## WHAT YOU ARE ASKED TO DO
Below is a block of entries; repeat exactly the lines starting at the line that contains "Creates new users in the vDC (114, 1032)" and ending at the line that contains "the physical level too. (38, 523)", both included.

## SUPPLIED RECORDS
*** Begin section ***
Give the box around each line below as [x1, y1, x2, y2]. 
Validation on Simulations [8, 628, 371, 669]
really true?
*** End section ***
*** Begin section ***
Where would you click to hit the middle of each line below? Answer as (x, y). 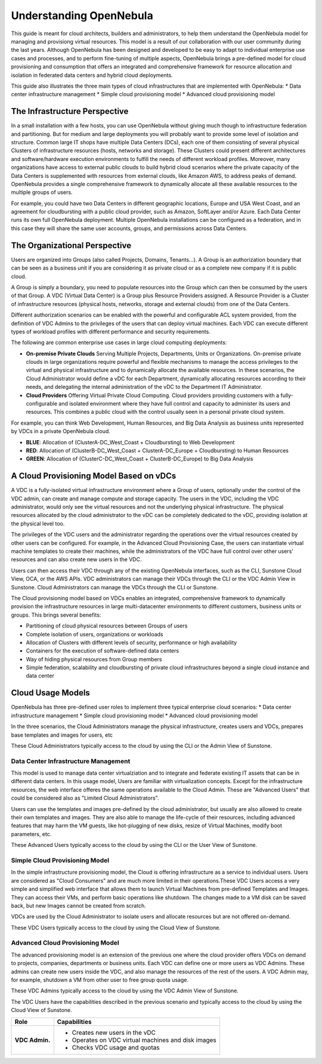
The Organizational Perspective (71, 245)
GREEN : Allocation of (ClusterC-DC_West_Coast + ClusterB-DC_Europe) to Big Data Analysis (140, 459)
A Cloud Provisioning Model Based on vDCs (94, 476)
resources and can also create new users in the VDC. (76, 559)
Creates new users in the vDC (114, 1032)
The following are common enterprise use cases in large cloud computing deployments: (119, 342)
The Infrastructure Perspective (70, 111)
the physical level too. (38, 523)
*** End section ***
## ANSWER BELOW
Creates new users in the vDC (114, 1032)
The following are common enterprise use cases in large cloud computing deployments: (119, 342)
The Infrastructure Perspective (70, 111)
the physical level too. (38, 523)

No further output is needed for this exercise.